I would like to announce the release of termoshtt/accel, a CUDA-based GPGPU framework for Rust.This is an experimental project with three following key features. Although it has still several limitations, you can start hacking GPGPU computing in Rust
I hope your feedback!
Compile PTX Kernel from Rust using NVPTX backend of LLVM
From 2017/2, we can compile Rust into a PTX assembla using NVPTX backend of LLVM as demonstrated in japaric/nvptx, however, it needs a complicated setting. Accel generates this setting automatically using procedural macro feature.
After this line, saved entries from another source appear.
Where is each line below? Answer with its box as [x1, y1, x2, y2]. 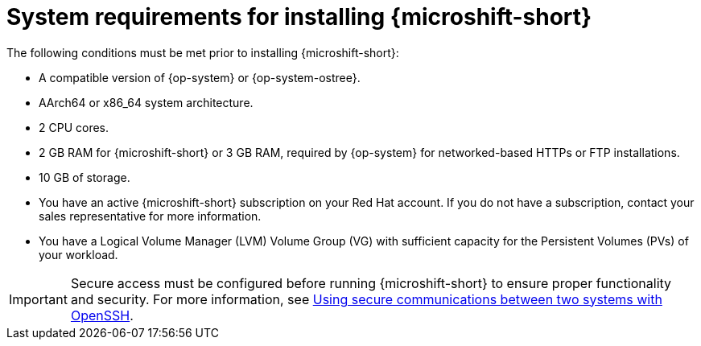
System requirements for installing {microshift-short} [6, 3, 592, 31]
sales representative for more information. [39, 208, 262, 223]
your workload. [39, 247, 118, 262]
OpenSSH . [70, 307, 134, 323]
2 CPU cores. [39, 120, 109, 134]
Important [9, 290, 68, 307]
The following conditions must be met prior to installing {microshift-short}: [6, 45, 399, 60]
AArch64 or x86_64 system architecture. [39, 95, 254, 109]
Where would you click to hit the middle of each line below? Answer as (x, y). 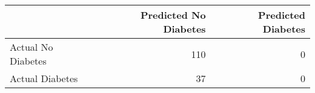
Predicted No (173, 15)
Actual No (31, 47)
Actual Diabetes (44, 78)
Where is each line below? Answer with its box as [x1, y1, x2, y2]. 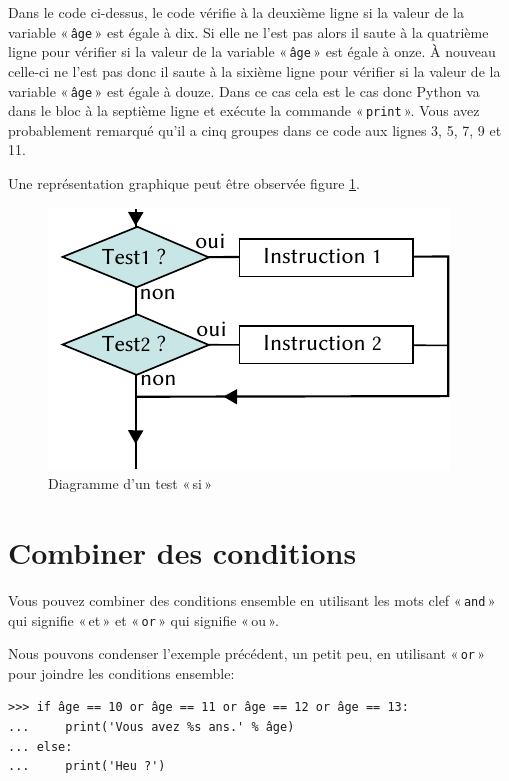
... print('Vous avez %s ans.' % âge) [8, 720, 295, 735]
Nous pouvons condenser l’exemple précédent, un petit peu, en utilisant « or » [8, 643, 486, 664]
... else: [8, 739, 73, 754]
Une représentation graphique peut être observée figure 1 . [8, 173, 360, 193]
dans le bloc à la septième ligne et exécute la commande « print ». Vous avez [8, 100, 480, 121]
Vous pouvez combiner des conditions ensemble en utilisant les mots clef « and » [8, 589, 496, 610]
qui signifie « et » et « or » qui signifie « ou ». [8, 609, 279, 630]
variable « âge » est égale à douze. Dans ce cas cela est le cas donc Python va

proc-macro-attribute-based approach like futures-await
accel-derive crate introduces a proc-macro #[kernel], which generates two functions. One is compiled into a PTX code, called "kernel", and the other calls it from CPU code using cudaLaunchKernel, called "caller". A support crate rust2ptx is created while the proc-macro at $HOME/.rust2ptx directory, and compiles the generated function (saved as lib.rs) using xargo. Generated PTX assembla is inserted into the source code of "caller" and thus embedded into the executable binary.
Simple memory management using Unified Memory
Unified memory (UM) is a feature introduced in CUDA6 and extended in CUDA8. We can manage memory without considering the memory is on CPU or GPU. Accel introduces accel::UVec struct which manage UM as RAII and you can use it as a slice through Deref.